Каждый год, с мая по октябрь, в плодородные и теплые месяцы года, в имении тетушки проживала фактическая его хозяйка – вдова миссис Энн Хамвилл. Поскольку у дядюшки и тетушки Чарлиз детей не было, унаследовать их небольшие владения после смерти главы семьи, то есть дядюшки, должен был его ближайший родственник из Томплинсона, никогда не претендовавший на них – мистер Бенедикт Хамвилл. Неожиданная для всех кончина его, вскоре после смерти дядюшки, повергла в замешательство всех родственников, кроме его жены, что на следующий же день, хоть она не нуждалась ни в средствах, ни в чем-либо еще, тем не менее навестила тетушку Чарли, в скором времени организовав это поместье для своего летнего отдыха.
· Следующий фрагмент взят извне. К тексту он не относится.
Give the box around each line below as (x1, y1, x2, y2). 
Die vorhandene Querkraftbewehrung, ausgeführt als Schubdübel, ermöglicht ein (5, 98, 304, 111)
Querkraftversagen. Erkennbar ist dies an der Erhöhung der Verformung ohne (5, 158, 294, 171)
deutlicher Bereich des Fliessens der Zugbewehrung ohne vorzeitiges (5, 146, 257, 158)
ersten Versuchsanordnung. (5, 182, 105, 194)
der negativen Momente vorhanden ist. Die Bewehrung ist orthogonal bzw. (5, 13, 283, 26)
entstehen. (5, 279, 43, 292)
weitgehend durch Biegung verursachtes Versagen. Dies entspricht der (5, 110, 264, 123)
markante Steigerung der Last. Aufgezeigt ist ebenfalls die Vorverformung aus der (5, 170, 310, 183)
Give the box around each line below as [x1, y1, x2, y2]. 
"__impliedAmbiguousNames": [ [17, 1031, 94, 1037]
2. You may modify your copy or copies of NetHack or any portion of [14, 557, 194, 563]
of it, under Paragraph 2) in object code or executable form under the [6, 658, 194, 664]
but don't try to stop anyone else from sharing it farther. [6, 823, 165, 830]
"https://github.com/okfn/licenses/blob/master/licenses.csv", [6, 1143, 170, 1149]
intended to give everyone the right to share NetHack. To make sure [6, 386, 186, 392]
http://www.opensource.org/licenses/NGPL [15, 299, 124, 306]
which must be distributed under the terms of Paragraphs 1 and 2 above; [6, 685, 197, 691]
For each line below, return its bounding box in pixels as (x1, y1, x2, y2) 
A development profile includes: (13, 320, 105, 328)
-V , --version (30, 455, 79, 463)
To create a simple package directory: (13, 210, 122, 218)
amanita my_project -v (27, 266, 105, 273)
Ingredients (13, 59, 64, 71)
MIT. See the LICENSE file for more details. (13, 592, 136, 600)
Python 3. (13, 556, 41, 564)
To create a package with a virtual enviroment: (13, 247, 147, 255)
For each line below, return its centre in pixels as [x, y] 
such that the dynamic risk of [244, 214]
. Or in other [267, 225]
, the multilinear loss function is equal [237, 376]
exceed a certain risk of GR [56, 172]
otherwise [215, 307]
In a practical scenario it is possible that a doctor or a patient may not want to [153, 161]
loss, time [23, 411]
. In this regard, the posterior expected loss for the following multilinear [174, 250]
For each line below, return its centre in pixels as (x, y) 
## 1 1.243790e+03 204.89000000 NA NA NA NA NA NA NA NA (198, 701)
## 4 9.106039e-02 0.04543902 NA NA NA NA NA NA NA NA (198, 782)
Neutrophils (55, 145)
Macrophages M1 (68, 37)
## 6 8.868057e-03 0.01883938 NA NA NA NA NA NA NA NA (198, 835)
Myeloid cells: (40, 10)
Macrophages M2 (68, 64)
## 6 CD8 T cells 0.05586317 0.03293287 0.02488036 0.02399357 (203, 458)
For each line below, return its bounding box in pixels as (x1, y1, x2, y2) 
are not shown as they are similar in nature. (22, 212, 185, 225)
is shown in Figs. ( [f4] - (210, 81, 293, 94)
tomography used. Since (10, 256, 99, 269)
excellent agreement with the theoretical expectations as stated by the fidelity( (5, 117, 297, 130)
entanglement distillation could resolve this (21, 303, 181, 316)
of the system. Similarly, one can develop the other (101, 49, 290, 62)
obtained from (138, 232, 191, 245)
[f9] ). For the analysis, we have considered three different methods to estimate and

Тетушка, будучи по характеру женщиной мягкой и смиренной, всегда с радостью и любовью принимала дальнюю по мужу родственницу, посвящая все свое время ей и ее сыну – Георгу, впрочем, как и Чарли, которая также беззаветно любила его и миссис Хамвилл, в глубине своей души даже боготворя ее. Невинной юной душе безумно импонировала ее уверенность в себе и том, как и что та говорила, женская мудрость (по неопытности своей Чарлиз легко могла спутать ее с хитростью, не замечая в том разницы) и вообще все, что было с ней связано. Не столь много она знала аристократок в близлежащей округе, тем более умеющих превозноситься и строить из себя значимых особ, воздвигая свою персону на пьедестал почета и поклонения. Уважение и почтение к Энн Хамвилл, как к зрелой женщине, умеющей повелевать, никогда не покидали Чарлиз, тем более после того, как они стали проживать в стенах одного дома, во время острой необходимости девочки-подростка в материнской любви и уроках подражания женщине. Все это преобразовало миссис Хамвилл в глазах Чарлиз с ее четырнадцатилетнего возраста в предмет беспрекословного преклонения, наделяя безграничной силой перед поклоняющимися в лице Чарли и ее тетушки, которая, в силу возраста, не могла стать таким примером для нее. Эта добрая нерасторопная седовласая старушка больше походила на заботливую бабушку, нежели на образец женственности для юной леди. Она любила всех вокруг и, не задавая вопросов, разрешала миссис Хамвилл делать все, что той будет угодно, и в этом та никогда не заставляла себя упрашивать дважды. От своего имени она делала распоряжения по хозяйству, отдавая их как прислуге, так и тетушке, занимая ее хлопотами как на время своего пребывания, так и после того, как уезжала в Томплинсон, в собственный дом, чтобы вновь посетить поместье в следующем сезоне. Она никогда не задумывалась, удобно ли тетушке, сможет ли та принять гостей и заботиться о них не в тягость здоровью. Она искренне считала, что хлопоты о здравии Георга превыше всех остальных дел окружающих ее людей, а ее мальчику для хорошего роста и развития просто необходим свежий воздух, из-за которого каждую зиму они вынуждены были посещать самые лучшие заграничные курорты, а лето проводить в этих сельских краях.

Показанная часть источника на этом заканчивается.